Макорин жених

22
18
20
22
24
26
28
30

— Милости просим.

Вечером, собираясь в клуб, Юра обратил внимание на свои помятые брюки. Выутюжить бы надо… А для чего? Подумаешь, театр! Сойдет и так.

Все же руками, как мог, разгладил особенно мятые места, попытался выправить чуть заметные старые складки.

На улице у склада перед ним вытянулся, взяв под козырек, Васька Белый.

— Здравия желаю, товарищ уполномоченный! Не в клуб ли направились?

— В клуб. Где он у вас находится?

— А вон там. Фонарь у барака видите? Это и будет клуб, товарищ уполномоченный.

— Спасибо. Но почему вы меня уполномоченным величаете?

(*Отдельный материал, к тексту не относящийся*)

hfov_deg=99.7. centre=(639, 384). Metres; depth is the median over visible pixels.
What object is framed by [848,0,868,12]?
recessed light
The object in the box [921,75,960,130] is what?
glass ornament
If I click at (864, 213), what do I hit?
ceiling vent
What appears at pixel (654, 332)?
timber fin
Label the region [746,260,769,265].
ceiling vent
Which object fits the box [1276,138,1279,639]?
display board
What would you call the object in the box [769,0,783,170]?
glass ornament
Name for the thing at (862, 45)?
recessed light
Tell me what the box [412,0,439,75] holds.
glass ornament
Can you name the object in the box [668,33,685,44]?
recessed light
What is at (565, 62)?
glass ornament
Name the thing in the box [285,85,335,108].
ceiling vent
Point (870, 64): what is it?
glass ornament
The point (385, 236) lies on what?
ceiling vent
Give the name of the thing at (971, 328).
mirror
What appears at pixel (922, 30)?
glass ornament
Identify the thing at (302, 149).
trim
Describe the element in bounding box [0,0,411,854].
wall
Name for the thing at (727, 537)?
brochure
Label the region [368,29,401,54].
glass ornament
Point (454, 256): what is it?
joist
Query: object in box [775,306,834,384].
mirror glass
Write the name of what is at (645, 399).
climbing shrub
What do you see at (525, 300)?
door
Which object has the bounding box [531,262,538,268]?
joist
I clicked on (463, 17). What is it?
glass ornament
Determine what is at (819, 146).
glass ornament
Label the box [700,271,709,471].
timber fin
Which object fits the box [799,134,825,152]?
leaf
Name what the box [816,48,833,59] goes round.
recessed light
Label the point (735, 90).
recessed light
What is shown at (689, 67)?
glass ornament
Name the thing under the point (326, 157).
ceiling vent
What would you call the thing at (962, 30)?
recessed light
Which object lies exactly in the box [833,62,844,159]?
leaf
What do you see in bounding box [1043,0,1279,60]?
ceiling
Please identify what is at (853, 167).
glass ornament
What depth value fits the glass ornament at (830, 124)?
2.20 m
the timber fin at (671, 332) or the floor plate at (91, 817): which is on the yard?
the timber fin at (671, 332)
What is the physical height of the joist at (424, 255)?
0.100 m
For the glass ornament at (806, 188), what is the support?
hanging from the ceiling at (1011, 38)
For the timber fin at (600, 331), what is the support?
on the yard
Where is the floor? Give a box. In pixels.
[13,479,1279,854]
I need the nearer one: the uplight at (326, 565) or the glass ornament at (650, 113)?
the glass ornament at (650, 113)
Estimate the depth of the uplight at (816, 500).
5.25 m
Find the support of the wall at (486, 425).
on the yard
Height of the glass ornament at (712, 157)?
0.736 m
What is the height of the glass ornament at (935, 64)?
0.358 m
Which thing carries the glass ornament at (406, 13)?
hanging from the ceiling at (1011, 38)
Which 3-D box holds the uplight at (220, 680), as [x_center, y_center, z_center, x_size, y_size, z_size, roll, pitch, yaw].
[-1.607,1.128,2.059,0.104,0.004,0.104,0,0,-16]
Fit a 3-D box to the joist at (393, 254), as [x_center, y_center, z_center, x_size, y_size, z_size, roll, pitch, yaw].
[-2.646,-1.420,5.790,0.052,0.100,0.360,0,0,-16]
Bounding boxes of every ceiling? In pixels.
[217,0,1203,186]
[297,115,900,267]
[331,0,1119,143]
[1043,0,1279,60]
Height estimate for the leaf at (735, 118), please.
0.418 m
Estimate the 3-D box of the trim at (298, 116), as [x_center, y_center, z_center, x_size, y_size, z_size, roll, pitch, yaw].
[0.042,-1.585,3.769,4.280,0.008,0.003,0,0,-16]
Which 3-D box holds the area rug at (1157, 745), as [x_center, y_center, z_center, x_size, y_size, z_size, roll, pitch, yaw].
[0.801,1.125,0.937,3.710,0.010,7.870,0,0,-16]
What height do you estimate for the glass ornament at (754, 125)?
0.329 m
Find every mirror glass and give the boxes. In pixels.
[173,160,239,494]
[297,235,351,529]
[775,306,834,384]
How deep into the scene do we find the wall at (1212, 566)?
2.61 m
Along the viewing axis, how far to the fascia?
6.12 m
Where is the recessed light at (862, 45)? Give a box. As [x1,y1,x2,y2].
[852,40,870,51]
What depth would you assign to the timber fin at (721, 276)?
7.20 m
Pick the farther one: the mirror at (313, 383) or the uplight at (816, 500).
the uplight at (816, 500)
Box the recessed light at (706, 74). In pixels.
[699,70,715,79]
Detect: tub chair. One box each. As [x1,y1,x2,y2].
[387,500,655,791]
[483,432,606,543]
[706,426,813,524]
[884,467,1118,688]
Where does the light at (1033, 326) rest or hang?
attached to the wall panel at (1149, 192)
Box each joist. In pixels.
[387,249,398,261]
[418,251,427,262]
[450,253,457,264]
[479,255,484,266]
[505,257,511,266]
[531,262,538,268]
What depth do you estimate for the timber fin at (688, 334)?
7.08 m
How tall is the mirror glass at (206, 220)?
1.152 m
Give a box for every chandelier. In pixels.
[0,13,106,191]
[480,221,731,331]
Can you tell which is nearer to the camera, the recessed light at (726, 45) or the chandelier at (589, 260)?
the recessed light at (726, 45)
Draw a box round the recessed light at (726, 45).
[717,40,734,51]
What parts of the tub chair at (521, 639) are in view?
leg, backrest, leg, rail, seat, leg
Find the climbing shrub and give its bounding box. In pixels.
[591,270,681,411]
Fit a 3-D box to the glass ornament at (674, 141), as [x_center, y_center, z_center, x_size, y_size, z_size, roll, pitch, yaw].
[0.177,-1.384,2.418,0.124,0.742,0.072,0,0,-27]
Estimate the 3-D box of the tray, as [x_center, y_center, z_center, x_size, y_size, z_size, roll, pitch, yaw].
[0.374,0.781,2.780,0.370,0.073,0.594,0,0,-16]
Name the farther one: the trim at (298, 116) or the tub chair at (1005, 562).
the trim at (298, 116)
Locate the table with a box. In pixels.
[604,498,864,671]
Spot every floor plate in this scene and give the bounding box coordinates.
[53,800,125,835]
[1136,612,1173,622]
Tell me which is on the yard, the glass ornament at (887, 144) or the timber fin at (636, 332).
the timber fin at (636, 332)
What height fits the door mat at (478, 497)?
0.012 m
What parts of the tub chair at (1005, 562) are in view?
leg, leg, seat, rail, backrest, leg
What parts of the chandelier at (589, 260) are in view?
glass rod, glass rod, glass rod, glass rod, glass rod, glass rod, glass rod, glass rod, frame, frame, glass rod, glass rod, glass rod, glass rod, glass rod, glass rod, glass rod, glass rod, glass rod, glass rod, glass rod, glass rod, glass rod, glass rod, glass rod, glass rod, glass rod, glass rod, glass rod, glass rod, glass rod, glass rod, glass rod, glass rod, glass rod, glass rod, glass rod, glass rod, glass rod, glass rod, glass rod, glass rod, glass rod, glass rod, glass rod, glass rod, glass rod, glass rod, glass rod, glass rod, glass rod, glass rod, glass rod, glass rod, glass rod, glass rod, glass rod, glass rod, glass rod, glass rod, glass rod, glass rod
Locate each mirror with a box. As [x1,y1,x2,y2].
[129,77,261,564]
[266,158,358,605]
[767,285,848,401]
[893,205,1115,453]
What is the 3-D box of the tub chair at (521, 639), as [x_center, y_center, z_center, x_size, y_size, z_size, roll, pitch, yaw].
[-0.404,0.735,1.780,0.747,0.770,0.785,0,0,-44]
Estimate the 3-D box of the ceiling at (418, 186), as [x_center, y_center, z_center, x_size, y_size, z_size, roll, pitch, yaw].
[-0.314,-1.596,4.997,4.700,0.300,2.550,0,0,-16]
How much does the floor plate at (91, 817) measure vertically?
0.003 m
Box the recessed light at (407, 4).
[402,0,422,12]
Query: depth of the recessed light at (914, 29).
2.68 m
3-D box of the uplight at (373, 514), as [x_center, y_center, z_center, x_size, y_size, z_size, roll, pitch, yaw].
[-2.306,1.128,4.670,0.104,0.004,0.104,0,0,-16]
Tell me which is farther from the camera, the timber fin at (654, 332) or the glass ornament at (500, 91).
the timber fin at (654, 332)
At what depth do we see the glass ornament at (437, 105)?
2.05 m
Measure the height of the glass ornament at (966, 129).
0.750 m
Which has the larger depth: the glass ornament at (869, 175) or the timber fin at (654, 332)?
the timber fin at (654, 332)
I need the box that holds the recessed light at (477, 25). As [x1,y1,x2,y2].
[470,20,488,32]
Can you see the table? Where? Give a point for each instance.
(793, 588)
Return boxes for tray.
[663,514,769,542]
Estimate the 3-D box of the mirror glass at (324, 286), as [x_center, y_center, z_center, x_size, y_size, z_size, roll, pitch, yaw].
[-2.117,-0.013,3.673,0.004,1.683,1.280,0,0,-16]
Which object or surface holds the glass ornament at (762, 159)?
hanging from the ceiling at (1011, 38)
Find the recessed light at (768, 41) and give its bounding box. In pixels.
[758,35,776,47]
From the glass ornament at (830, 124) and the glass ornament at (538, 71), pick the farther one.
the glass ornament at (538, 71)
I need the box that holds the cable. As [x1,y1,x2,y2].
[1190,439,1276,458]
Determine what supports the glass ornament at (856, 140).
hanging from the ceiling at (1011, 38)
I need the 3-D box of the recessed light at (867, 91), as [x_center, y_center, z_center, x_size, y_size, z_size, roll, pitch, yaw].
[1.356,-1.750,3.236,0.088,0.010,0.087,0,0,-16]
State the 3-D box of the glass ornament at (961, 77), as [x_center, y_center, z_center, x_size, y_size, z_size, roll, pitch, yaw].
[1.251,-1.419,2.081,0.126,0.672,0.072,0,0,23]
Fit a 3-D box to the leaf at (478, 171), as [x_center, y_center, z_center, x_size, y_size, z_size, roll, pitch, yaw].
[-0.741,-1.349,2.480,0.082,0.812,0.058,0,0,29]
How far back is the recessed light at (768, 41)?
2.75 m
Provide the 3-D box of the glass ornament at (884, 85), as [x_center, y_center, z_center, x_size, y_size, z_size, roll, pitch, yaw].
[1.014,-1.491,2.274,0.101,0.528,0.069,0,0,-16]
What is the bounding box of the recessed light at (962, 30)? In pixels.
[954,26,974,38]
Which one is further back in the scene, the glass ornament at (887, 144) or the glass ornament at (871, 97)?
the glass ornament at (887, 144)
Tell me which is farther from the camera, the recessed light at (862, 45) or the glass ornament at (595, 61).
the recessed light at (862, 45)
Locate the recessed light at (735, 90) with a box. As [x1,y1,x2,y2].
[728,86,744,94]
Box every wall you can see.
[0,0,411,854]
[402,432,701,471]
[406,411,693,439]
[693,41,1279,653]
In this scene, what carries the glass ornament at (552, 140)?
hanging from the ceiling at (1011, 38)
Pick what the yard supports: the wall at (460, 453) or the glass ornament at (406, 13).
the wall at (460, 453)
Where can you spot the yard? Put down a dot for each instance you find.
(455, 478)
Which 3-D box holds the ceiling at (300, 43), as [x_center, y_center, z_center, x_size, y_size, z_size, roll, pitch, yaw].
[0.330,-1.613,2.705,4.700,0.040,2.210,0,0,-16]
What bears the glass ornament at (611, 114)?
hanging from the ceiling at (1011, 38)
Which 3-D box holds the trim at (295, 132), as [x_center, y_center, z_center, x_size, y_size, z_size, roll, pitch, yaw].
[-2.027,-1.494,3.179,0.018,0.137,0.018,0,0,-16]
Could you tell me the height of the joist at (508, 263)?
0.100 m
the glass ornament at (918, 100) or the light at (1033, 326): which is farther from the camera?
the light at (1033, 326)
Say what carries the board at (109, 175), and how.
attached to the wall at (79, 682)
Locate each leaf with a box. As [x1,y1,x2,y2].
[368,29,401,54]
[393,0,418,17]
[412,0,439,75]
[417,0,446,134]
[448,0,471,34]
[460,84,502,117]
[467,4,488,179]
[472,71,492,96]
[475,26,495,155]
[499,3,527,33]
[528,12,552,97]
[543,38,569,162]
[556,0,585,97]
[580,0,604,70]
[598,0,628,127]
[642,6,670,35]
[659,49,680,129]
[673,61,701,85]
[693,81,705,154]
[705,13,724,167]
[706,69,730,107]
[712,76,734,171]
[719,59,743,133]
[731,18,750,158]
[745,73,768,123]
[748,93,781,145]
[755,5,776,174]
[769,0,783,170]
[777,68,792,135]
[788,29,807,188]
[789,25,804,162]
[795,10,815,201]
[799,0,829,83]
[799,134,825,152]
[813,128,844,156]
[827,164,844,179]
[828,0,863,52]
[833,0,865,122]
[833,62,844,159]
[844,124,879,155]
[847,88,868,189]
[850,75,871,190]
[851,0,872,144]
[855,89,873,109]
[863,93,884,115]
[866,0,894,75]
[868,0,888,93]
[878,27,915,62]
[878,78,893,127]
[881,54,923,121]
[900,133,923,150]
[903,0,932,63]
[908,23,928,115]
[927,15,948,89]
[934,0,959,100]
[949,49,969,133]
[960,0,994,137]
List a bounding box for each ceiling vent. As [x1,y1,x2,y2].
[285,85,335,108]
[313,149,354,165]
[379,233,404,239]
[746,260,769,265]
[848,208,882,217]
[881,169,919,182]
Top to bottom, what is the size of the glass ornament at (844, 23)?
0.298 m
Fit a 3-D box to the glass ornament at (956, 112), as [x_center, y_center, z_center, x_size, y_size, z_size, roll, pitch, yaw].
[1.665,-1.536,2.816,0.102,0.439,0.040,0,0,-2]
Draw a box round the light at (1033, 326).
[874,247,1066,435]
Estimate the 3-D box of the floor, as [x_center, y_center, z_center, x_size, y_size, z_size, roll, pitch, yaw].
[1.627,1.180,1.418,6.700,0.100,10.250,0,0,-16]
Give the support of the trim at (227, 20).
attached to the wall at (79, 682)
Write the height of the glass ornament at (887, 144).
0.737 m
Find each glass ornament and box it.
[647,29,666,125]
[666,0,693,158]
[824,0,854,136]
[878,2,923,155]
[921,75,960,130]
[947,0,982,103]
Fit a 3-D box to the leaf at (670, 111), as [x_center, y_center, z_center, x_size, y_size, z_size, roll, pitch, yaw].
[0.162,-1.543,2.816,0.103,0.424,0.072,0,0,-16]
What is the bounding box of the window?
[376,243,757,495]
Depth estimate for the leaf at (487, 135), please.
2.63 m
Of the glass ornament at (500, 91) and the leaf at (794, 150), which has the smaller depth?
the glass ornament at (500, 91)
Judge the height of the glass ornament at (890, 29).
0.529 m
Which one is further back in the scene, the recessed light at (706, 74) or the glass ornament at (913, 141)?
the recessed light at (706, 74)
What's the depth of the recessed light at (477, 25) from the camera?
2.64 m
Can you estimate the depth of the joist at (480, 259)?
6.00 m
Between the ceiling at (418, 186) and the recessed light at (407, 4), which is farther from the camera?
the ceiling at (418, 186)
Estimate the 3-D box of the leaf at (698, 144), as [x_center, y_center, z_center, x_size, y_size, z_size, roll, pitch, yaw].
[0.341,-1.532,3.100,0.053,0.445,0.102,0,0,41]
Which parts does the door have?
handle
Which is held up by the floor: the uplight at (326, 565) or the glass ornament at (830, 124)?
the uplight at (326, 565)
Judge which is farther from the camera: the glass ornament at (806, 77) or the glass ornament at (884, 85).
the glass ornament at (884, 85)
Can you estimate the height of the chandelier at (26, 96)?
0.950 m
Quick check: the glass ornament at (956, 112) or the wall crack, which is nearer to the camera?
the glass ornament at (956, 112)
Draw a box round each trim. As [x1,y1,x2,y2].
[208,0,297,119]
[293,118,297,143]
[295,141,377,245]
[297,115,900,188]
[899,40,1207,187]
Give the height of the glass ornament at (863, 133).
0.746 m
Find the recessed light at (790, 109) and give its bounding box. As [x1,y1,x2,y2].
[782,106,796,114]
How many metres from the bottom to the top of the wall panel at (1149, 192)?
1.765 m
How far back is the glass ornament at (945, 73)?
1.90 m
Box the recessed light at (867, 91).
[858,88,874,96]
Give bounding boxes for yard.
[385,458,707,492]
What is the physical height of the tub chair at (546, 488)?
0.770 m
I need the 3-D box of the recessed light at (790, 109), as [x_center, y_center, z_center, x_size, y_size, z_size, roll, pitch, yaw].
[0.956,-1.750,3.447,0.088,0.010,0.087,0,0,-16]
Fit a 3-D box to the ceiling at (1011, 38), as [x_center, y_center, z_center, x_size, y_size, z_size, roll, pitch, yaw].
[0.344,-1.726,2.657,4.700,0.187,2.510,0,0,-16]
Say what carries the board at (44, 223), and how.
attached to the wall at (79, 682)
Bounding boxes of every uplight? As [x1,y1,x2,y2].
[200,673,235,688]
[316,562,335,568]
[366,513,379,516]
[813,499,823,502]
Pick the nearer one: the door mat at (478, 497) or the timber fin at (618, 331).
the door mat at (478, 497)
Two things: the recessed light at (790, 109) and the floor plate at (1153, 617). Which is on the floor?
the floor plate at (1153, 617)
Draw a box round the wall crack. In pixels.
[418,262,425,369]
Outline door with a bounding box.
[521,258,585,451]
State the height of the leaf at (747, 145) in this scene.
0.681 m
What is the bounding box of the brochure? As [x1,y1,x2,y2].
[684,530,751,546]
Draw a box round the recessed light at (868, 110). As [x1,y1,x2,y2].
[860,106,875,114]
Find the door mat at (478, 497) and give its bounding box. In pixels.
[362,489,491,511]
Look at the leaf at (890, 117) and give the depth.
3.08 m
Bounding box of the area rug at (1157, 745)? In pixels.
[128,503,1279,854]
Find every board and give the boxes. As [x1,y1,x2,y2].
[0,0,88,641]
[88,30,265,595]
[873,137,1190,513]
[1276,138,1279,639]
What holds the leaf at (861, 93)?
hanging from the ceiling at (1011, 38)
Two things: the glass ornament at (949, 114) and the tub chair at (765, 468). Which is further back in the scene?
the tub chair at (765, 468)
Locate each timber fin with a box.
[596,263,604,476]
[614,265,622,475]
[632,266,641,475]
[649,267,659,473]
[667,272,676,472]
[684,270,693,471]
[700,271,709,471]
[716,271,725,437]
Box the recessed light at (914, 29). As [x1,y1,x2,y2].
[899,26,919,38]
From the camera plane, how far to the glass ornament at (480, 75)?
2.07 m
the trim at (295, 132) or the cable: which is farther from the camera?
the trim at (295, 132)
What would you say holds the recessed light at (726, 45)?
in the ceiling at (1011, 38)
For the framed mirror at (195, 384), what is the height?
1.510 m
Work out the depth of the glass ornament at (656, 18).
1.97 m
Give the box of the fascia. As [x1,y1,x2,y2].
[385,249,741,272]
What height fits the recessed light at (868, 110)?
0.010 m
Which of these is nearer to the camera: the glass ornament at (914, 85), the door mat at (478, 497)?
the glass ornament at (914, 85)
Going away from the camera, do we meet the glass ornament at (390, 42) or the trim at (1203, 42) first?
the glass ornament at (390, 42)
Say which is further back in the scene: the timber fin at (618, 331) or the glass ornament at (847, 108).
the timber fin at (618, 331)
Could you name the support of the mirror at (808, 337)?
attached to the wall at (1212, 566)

— Как же! Мы знаем. По одежде определяем, — доверительно сообщил старик. — А что я вас хочу спросить, извиняюсь, собранье будете у нас проводить или как?

Старик раззабавил Юру, и тот, солидно кашлянув, ответил:

— Придется и собрание провести. Приходите, может, выступить пожелаете.

— Выступим обязательно. Без этого нельзя. Вот подготовлюсь, с рабочкомом конспект согласую…

— И конспект?

— А как? Рабочком у нас строг, шибко строг… А вас как звать-величать, товарищ уполномоченный?

Юра назвал фамилию.

— Имя-отчество не откажитесь сообщить, поскольку вижу, что человек вы хороший, уважительный. По имечку и отчеству желательно…

Ввел старик Юру в краску. Когда юноша удалялся, слышал, как Васька бормотал про себя:

— Уважительный человек, не то что другие…

Дошел Юра до указанного стариком фонаря. Невзрачный барак с почернелыми стенами, если бы не вывеска над входом, нельзя никак принять за клуб. У крыльца стоял прислоненный к перильцам голичок. «Ноги обметать», — сообразил Юра. Этот голичок увенчал его скептическое отношение к сузёмскому клубу. Умышленно не обметя ног, Юра шагнул в помещение. И первое, что поразило его — чистота в прихожей. Ни подсолнуховой шелухи, ни окурков. Пол блестел желтизной. Вдоль стен, за барьерчиком — вешалки, полные одежды. Выходит, надо раздеться. Женщина с красной повязкой на рукаве вежливо спросила билет и, надорвав, вернула.